Another aspect of the invention includes a method for delivering insufflation gas to a peritoneal cavity. The method includes providing a source of insufflation gas to an insufflator. A first end of a multi-capacity tube is attached to at least one port of the insufflator. The multi-capacity tube has at least two second ends having laparoscopic equipment attached to each of the at least two second ends. The laparoscopic equipment attached to the at least two second ends of the multi-capacity tube is inserted into the peritoneal cavity. The insufflation gas flows from the gas source, through the insufflator and through the multi-capacity tube to the peritoneal cavity.

BRIEF DESCRIPTION OF SEVERAL VIEWS OF THE DRAWINGS

FIG. 1 is a view of a first embodiment of a dual-capacity tube and an insufflator;

FIG. 2 is a view of the insufflator of FIG. 1;

FIG. 3 is a view of the dual-capacity tube of FIG. 1;

FIG. 4 is a diagram of a second embodiment of an insufflator and dual-capacity tube showing a feedback loop;

FIG. 5 is a view of a multi-capacity tube;

FIG. 6 is a view of an alternate configuration of the dual-capacity tube and the insufflator of FIG. 1;

FIG. 7 is a view of an alternate configuration of the dual-capacity tube of FIG. 3; and

FIG. 8 is a view of an additional embodiment of a dual-capacity tube and an insufflator.

DETAILED DESCRIPTION OF THE PRESENTLY PREFERRED EMBODIMENTS

Referring to FIGS. 1 and 2, an embodiment of a dual-capacity tube 2 attached to an insufflator 4 is shown. As will be discussed further below, the dual-capacity tube 2 provides for the fluid communication of an insufflating gas between the insufflator 4 and laparoscopic equipment 3 that is inserted into a peritoneal cavity 5.

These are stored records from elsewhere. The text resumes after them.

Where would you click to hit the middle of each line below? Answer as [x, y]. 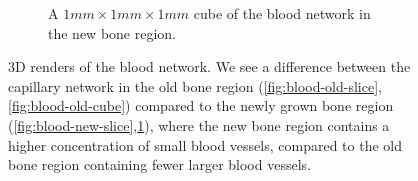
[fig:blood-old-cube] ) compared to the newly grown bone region [201, 105]
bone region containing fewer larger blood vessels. [159, 164]
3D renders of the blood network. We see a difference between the [209, 66]
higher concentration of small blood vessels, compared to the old [205, 144]
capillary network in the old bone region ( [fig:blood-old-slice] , [195, 85]
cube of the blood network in [282, 13]
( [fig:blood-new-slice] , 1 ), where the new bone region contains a [199, 124]
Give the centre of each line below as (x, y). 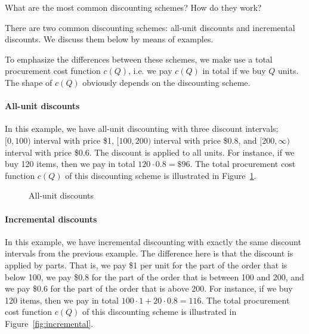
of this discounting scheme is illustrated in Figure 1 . (161, 175)
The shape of (29, 82)
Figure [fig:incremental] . (49, 323)
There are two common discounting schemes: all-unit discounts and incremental (150, 27)
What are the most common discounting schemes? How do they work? (133, 7)
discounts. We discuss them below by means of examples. (109, 39)
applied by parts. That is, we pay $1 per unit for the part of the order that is (146, 265)
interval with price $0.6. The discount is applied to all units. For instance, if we (150, 152)
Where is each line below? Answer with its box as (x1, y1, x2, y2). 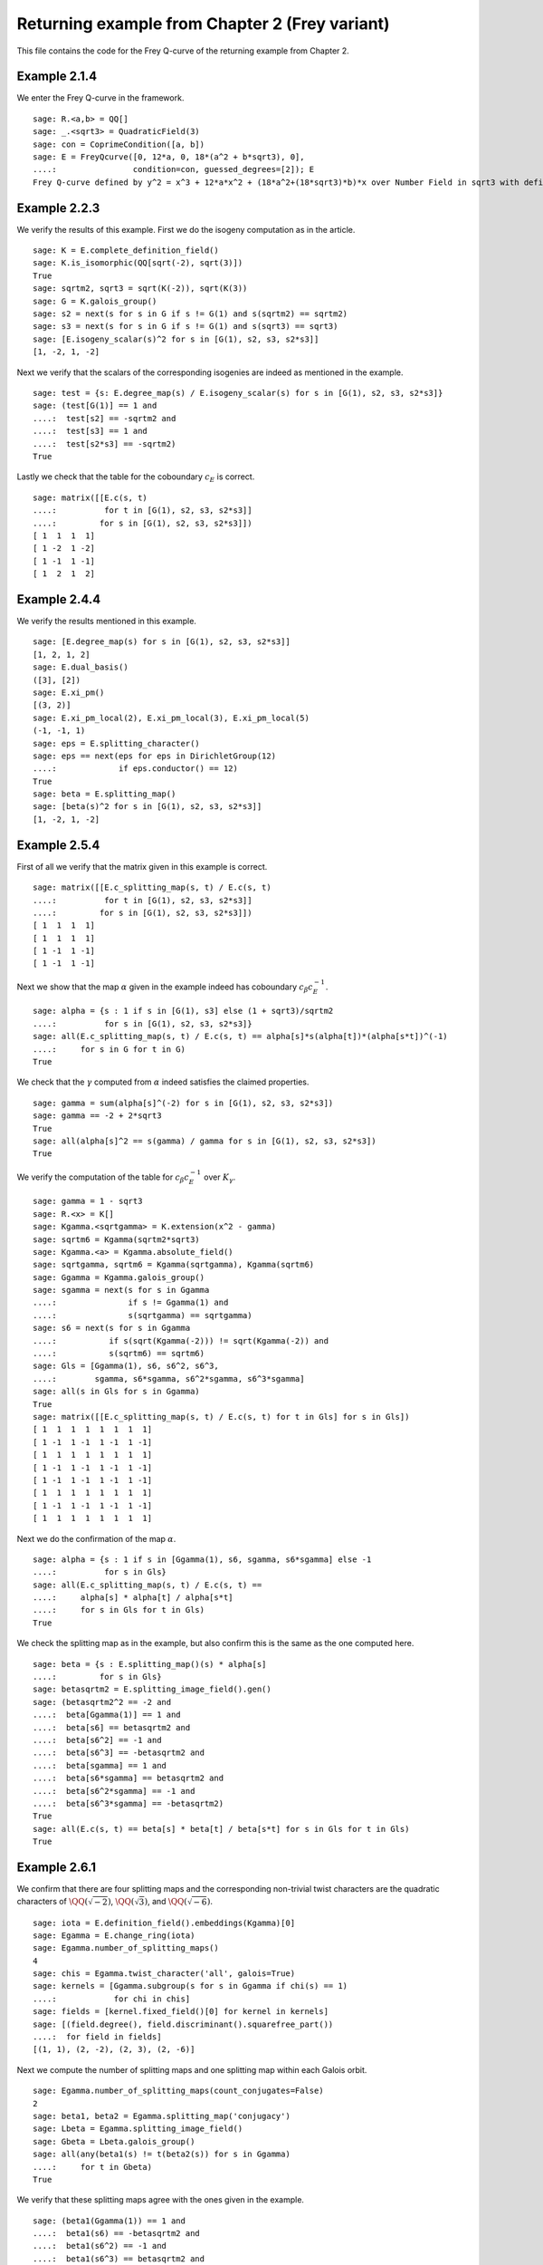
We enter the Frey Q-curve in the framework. (16, 92, 185, 103)
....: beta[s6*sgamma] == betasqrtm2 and (33, 1773, 224, 1784)
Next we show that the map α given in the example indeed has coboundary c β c (16, 981, 314, 994)
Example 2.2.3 (16, 200, 100, 216)
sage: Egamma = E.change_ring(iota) (33, 1930, 195, 1941)
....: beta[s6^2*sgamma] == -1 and (33, 1786, 195, 1796)
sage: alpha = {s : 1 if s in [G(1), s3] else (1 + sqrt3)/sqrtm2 (33, 1006, 334, 1017)
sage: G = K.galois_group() (33, 295, 157, 306)
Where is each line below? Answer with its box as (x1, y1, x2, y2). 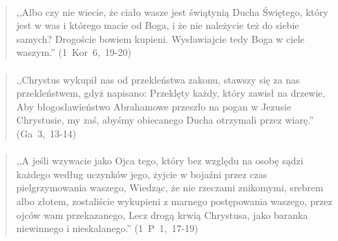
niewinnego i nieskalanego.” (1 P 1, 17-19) (16, 221, 198, 235)
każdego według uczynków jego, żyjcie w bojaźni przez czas (16, 166, 267, 181)
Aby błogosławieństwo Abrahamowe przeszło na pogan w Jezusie (16, 99, 292, 113)
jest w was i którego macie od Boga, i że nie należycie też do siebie (16, 18, 299, 32)
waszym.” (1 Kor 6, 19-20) (16, 45, 131, 59)
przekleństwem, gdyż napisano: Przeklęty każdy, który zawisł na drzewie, (16, 86, 326, 100)
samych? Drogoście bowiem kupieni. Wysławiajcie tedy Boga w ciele (16, 31, 305, 46)
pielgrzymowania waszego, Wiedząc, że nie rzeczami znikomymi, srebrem (16, 180, 323, 195)
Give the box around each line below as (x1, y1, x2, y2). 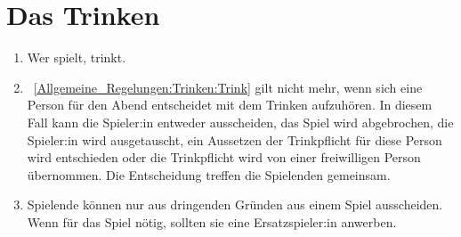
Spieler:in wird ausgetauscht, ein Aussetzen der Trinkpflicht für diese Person (27, 130, 442, 149)
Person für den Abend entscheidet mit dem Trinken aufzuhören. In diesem (27, 95, 433, 114)
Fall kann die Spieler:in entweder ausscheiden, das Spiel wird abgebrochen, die (27, 112, 454, 131)
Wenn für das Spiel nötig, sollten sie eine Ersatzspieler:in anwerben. (27, 212, 397, 231)
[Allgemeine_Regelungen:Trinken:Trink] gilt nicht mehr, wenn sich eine (33, 78, 423, 96)
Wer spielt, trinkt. (27, 48, 126, 67)
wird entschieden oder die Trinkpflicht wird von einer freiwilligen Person (27, 148, 421, 167)
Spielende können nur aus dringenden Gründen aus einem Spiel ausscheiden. (27, 195, 443, 214)
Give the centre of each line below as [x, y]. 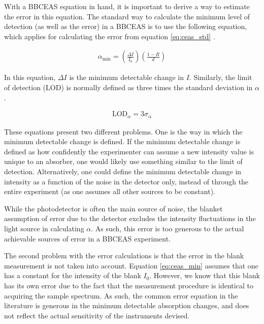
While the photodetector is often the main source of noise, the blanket [113, 208]
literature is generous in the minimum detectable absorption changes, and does [127, 305]
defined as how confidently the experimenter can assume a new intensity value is [129, 151]
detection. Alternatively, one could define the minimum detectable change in [123, 171]
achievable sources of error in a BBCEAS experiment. [87, 238]
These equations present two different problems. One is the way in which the [123, 131]
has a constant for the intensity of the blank [73, 275]
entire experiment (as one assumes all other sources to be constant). [110, 191]
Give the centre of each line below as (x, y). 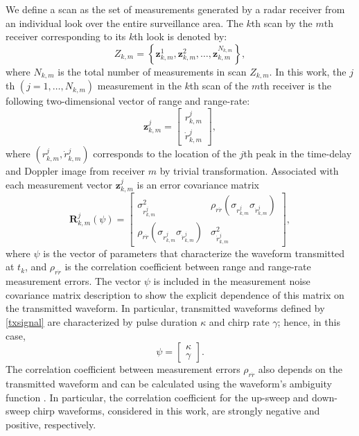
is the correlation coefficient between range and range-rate (188, 267)
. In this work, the (308, 71)
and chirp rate (239, 322)
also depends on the (300, 369)
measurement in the (139, 86)
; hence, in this (309, 322)
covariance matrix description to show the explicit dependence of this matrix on (175, 294)
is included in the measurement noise (232, 281)
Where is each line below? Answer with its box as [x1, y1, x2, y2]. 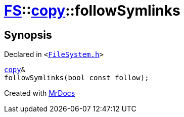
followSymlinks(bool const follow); [4, 74, 149, 82]
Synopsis [4, 28, 52, 41]
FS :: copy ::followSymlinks [4, 2, 180, 19]
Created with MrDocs [4, 89, 75, 98]
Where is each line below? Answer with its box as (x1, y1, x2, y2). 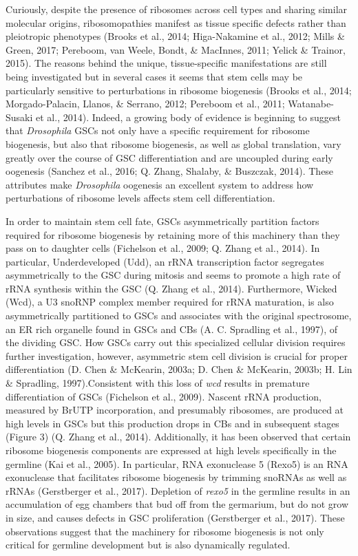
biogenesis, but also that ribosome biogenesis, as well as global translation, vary (6, 136, 341, 151)
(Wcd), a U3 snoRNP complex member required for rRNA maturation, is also (6, 295, 334, 309)
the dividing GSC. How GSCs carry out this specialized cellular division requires (6, 335, 346, 350)
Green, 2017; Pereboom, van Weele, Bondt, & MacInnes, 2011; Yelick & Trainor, (6, 42, 346, 56)
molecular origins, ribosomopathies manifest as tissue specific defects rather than (6, 15, 346, 30)
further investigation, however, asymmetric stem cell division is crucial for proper (6, 348, 348, 363)
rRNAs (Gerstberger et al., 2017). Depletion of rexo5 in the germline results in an (6, 483, 350, 498)
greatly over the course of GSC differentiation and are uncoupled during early (6, 150, 333, 164)
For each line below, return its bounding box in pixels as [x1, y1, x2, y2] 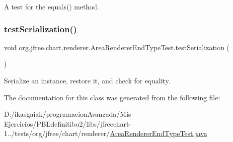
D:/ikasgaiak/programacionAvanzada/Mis [4, 109, 131, 119]
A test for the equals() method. [4, 1, 99, 11]
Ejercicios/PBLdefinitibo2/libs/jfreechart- [4, 118, 132, 129]
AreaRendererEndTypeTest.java [110, 128, 207, 139]
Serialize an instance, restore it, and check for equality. [4, 75, 170, 85]
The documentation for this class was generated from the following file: [4, 92, 220, 102]
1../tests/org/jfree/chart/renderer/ [4, 128, 110, 139]
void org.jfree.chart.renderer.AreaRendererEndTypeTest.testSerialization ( [4, 42, 230, 52]
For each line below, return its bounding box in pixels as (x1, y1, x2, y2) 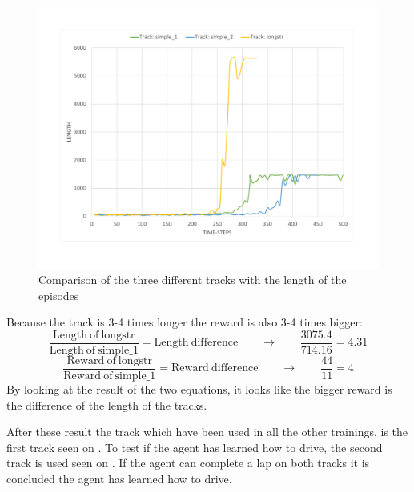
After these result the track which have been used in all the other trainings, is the (6, 423, 408, 440)
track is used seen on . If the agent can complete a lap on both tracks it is (6, 454, 370, 471)
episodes (38, 286, 79, 303)
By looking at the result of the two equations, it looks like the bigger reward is (6, 381, 392, 398)
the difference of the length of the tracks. (6, 396, 207, 413)
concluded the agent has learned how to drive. (6, 470, 232, 486)
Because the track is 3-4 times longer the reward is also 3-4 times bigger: (6, 314, 363, 330)
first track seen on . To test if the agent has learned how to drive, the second (6, 438, 383, 455)
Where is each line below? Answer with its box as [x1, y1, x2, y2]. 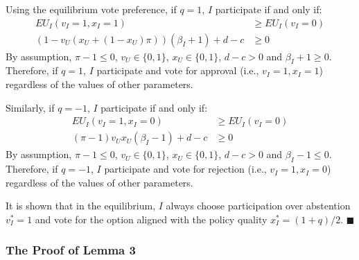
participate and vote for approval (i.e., [96, 63, 259, 78]
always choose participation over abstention [166, 198, 351, 213]
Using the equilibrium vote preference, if [6, 2, 177, 16]
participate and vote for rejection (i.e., [104, 162, 267, 176]
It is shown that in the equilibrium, [6, 198, 156, 213]
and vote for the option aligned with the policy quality [35, 211, 268, 226]
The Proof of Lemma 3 [6, 241, 136, 259]
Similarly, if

The insufflator 4 is a standard insufflator, such as the OMNIFLATOR Model 6620 available from Northgate Technologies, Inc. in Elgin, Illinois. The insufflator 4 includes a pressurized source 6 of insufflation gas 8. Examples of insufflation gases 8 include, but are not limited to, carbon dioxide, nitrous oxide, argon, or helium. The insufflation gas 8 is reduced in pressure by the insufflator to approximately 45 through 55 millimeters of mercury (also known as a “push” pressure), although the pressure may be changed depending on the insufflator in use and any regulations that may be in force. The insufflation gas 8 is delivered via a delivery assembly 10 to at least one output line 12 and passes from the insufflator 4 to the dual-capacity tube 2. The dual-capacity tube 2 connects to a port 7 associated with the output line 12 of the insufflator 4. The delivery assembly 10 is mainly comprised of electronics and pneumatics which, as noted above, are standard to the insufflator 4.

Referring to FIG. 3, the dual capacity tube 2 includes a first tube 14 and a pair of tubes 16 attached to the first tube 14. A connector 18 on a first end 20 of the first tube 14 is attached to the output line 12 of the insufflator 4 via the port 7. Any suitable connector 18 may be used, but the connector 18 should be of a type so the flow capacity of insufflation gas 8 from the output line 12 is not restricted. Examples of connectors include, but are not limited to, barb, spring- loaded, or quick-disconnect connectors. A second end 22 of the first tube 14 is attached to a first end 24 of each of the pair of tubes 16 via an adapter 25. Although a stepped adapter, also referred to as a barbed adapter, is contemplated for use with the present embodiment, in other embodiments any suitable adapter may be used such as a tapered connector allowing for a “pressed” or bonded fit.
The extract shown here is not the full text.